- Born: New York City, U.S.
- Education: California College of the Arts
- Known for: STEAM education, Installation Artist
- Notable work: (x)Trees
- Website: agneschavez.com

= Agnes Chavez =

Cuban American artist, educator and social entrepreneur

Agnes Chavez is a Cuban American artist, educator, and social entrepreneur. Her installation pieces often feature data visualization, sound, and image projection. Chavez has designed and created tools for STEAM education that focus on learning through art, language, and physics. She is the founder of the art and education programs Sube and STEMarts Lab, and is a co-founder of Paseo Project, an arts festival in Taos, New Mexico.

== Early life and education ==
Chavez was born and raised in New York City. Her parents were both from Cuba and they came to the United States as refugees.

In 1980, Chavez received an associate degree in Art from Miami Dade Community College. She went on to get her Bachelor of Fine Arts from California College of Arts and Crafts in 1984. In 1986, Chavez moved to Taos, New Mexico.

== Artwork ==

=== Light Forms: Jungle Rhythms ===
Chavez showed Light Forms: Jungle Rhythms in March 1993 at the Millicent Rogers Museum in El Prado, New Mexico. This piece combines technology and an appreciation for nature.

=== (x) Trees ===
In 2009, Chavez began to work with data visualization combined with projection art and created the installation piece, (x)Trees which was later shown at ISEA 2012. (x)Trees was a highlighted work at ISEA 2012. Chavez also served as Education Program Director for ISEA2012: Machine Wilderness Education Day. (x)Trees uses live data which is taken from the internet and projects this information as tree-like images which grow and change. The work was a collaboration between herself and computer programmers who developed the algorithms for the trees. Her team for (x)trees at ISEA 2012 was made up of herself, Jared Tarbell and Allesandro Saccoia. The data used to create the trees was taken from particular search words used in tweets from Twitter and text messages. Twilio was used to generate trees from SMS text messages so that anyone viewing x(Trees) could shape and interact with the art. Chavez's intent with using social media and text to generate the virtual trees is to show how individuals are digitally connected to one another. (x)Trees can also be installed almost anywhere, including outdoors.

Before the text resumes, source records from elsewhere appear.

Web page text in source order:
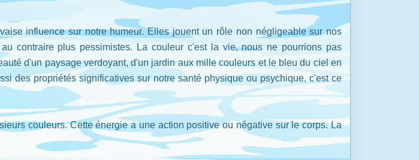
influence sur notre humeur. Elles jouent un rôle non négligeable sur nos
contraire plus pessimistes. La couleur c'est la vie, nous ne pourrions pas
d'un paysage verdoyant, d'un jardin aux mille couleurs et le bleu du ciel en
des propriétés significatives sur notre santé physique ou psychique, c'est ce
couleurs. Cette énergie a une action positive ou négative sur le corps. La
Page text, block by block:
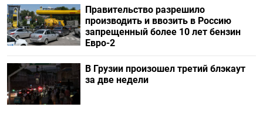
Правительство разрешило
производить и ввозить в Россию
запрещенный более 10 лет бензин
Евро-2
В Грузии произошел третий блэкаут
за две недели
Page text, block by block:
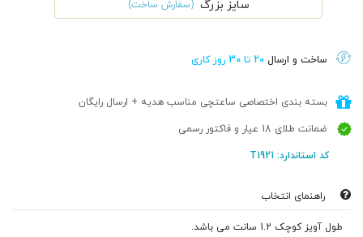
سایز بزرگ (سفارش ساخت)
ساخت و ارسال 20 تا 30 روز کاری
بسته بندی اختصاصی ساعتچی مناسب هدیه + ارسال رایگان
ضمانت طلای 18 عیار و فاکتور رسمی
کد استاندارد: T1921
راهنمای انتخاب
طول آویز کوچک 1.2 سانت می باشد.
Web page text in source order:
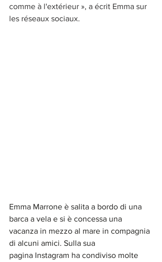
comme à l'extérieur », a écrit Emma sur
les réseaux sociaux.
Emma Marrone è salita a bordo di una
barca a vela e si è concessa una
vacanza in mezzo al mare in compagnia
di alcuni amici. Sulla sua
pagina Instagram ha condiviso molte
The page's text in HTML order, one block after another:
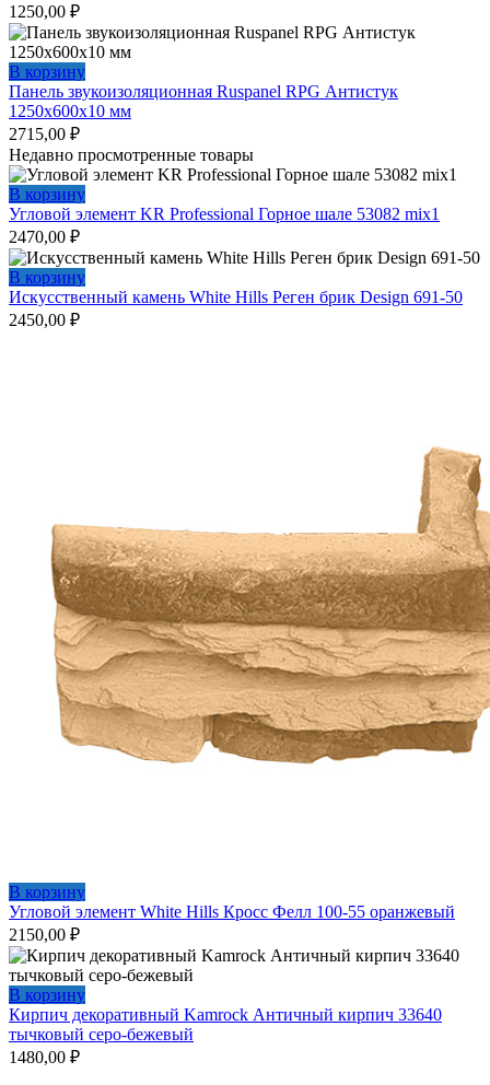
1250,00 ₽
В корзину
Панель звукоизоляционная Ruspanel RPG Антистук
1250х600х10 мм
2715,00 ₽
Недавно просмотренные товары
В корзину
Угловой элемент KR Professional Горное шале 53082 mix1
2470,00 ₽
В корзину
Искусственный камень White Hills Реген брик Design 691-50
2450,00 ₽
В корзину
Угловой элемент White Hills Кросс Фелл 100-55 оранжевый
2150,00 ₽
В корзину
Кирпич декоративный Kamrock Античный кирпич 33640
тычковый серо-бежевый
1480,00 ₽
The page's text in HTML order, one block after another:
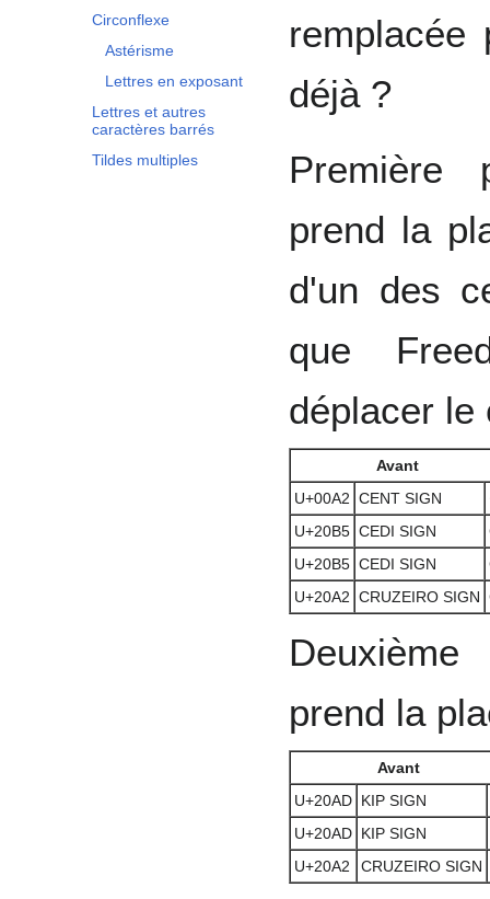
Circonflexe
Astérisme
Lettres en exposant
Lettres et autres
caractères barrés
Tildes multiples
déjà ?
Première
prend la
d'un des
que
déplacer le
Avant
U+00A2 CENT SIGN
U+20B5 CEDI SIGN
U+20B5 CEDI SIGN
U+20A2 CRUZEIRO SIGN
prend la
Avant
U+20AD KIP SIGN
U+20AD KIP SIGN
U+20A2
CRUZEIRO SIGN

=== Projecting pARTicles ===
Chavez does a large amount of research for her artwork. While working on the interactive installation, Projecting pARTicles, she collaborated with Dr. Steven Goldfarb, ATLAS Experiment at CERN to immerse herself in particle physics. She continued with a research stay in 2015, presenting outcomes at the CERN library.

=== Origination Point ===
Origination Point is a multimedia installation created in collaboration with Marcel Schwittlick (visual artist/software programmer) and Robert Schirmer (interactive sound). The installation uses sounds and vibrations of the Earth as recorded by NASA along with visuals of objects that look like particles and cells.

=== 12th Havana Biennial ===
In May 2015, Chavez showed her physics inspired work, Origination Point and the Projecting Particles youth workshop at the 12th Havana Biennial (Bienal de la Habana) in Cuba. She was invited by a curator from the Havana Biennial who saw (x)Trees at ISEA 2012. Projecting Particles at the Havana Biennial allowed young people to create "physics-inspired projection art" that was collaborative and took place on the streets of Havana. Projecting Particles at the Havana Biennial was made possible by a team of four, including Chavez as the creative lead. The others in the group were Markus Dorninger, a projection painter, Malu Tavares, a documentary filmmaker, and Dr. Luis Flores Castillo, physicist at CERN.

== Educational work ==
Chavez developed a new business in the mid-1990s. When her son was two years old, Chavez wanted to teach him to speak Spanish. She began to teach Spanish and at her son's preschool as a way to supplement income from her art. The process of teaching at the preschool gave Chavez an idea for a possible business. Chavez created a curriculum called Sube: Teaching Language thru Art, Music & Games, which is designed to help teachers inspire children to learn English and Spanish interactively. Sube allows teachers to use a multi-sensory approach to learning language and is divided into several different themes. The name, SUBE is a play on the Spanish verb, subir, meaning "to go up." Chavez created a business, Sube, Inc. out of the kit, which was noted to "fill an educational void."

Chavez is the founder of STEMArts, which brings science, technology, engineering and math (STEM) projects to young people in schools and at workshops. STEMArts is part of Sube, inc.

Since 2014, Chavez and Matt Thomas are the co-founders of Paseo Project, a yearly, interactive and community-focused arts festival in Taos, New Mexico.